Materials and methods

Study population

In Calgary, the Calgary Zone, Alberta Health Services (formerly known as the Calgary Health Region) provides all publicly funded healthcare services to the 1.2 million people residing in the cities of Calgary and Airdrie and the numerous adjacent communities covering an area of 37 000 km2. Acute care is provided principally through one paediatric and three large adult hospitals. A centralized laboratory (Calgary Laboratory Services) performs the routine clinical microbiology services for general practitioners, medical specialists, community clinics and hospitals within the Calgary Zone. After a case of ESBL-producing K. pneumoniae was identified in the Calgary Region, infection control procedures were undertaken, consisting of rectal screening for possible colonized patients in the same ward/unit and the contact isolation of infected or colonized patients.

Bacterial isolates and patients

All ESBL-producing K. pneumoniae recovered from clinical specimens between 1 January 2000 and 31 December 2009 were studied.
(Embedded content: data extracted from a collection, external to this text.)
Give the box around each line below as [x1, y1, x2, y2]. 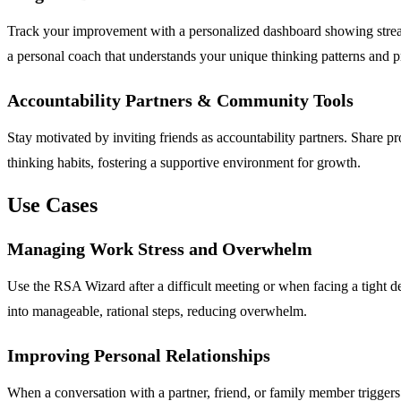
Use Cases [7, 193, 98, 218]
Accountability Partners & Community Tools [7, 90, 354, 111]
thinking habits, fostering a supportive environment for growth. [7, 155, 361, 171]
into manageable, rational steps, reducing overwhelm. [7, 303, 307, 320]
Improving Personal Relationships [7, 346, 270, 366]
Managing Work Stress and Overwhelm [7, 239, 312, 260]

Only non-repeat isolates from true incident cases with infections were included in this study. Hospital-acquired cases were classified as patients that developed infections >48 h after admission to a healthcare centre. Community-onset cases were classified as those patients that had cultures drawn at community-based collection sites, nursing homes or within the first 2 days of admission to an acute care facility. The patients were further classified as having either community-acquired or healthcare-associated community-onset infections.9 Healthcare-associated community-onset cases were those that occurred among nursing home residents, haemodialysis patients or those individuals who were either admitted to a hospital for ≥2 days in the preceding 90 days or received care through a hospital-based clinic in the preceding 30 days.
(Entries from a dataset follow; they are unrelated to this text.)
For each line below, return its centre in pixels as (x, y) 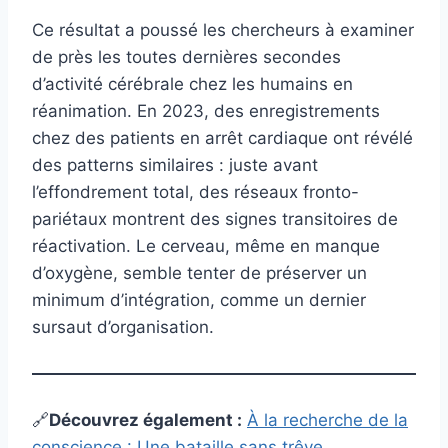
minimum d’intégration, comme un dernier (199, 299)
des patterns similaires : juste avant (175, 164)
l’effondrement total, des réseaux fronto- (195, 191)
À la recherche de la (327, 419)
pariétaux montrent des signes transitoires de (215, 218)
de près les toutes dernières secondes (186, 56)
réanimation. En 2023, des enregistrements (206, 110)
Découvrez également (141, 419)

Antimicrobial susceptibility testing

MICs were determined with the Vitek 2 instrument (Vitek AMS; bioMérieux Vitek Systems Inc., Hazelwood, MO, USA) for the following drugs: amoxicillin/clavulanic acid, piperacillin/tazobactam, ciprofloxacin, gentamicin, tobramycin, amikacin, meropenem, ertapenem and trimethoprim/sulfamethoxazole. Throughout this study, the results were interpreted using CLSI criteria for broth dilution.10 The quality-control strains used for this part of the study were E. coli ATCC 25922, E. coli ATCC 35218 and Pseudomonas aeruginosa ATCC 27853.

ESBL screening and confirmation testing

The presence of ESBLs was detected in clinical isolates of K. pneumoniae by using the 2009 CLSI criteria for ESBL screening and confirmation tests.10 Discs for ESBL confirmation tests were obtained from Oxoid Inc. (Nepean, Ontario, Canada). K. pneumoniae ATCC 700603 and E. coli ATCC 25922 were used as positive and negative controls, respectively.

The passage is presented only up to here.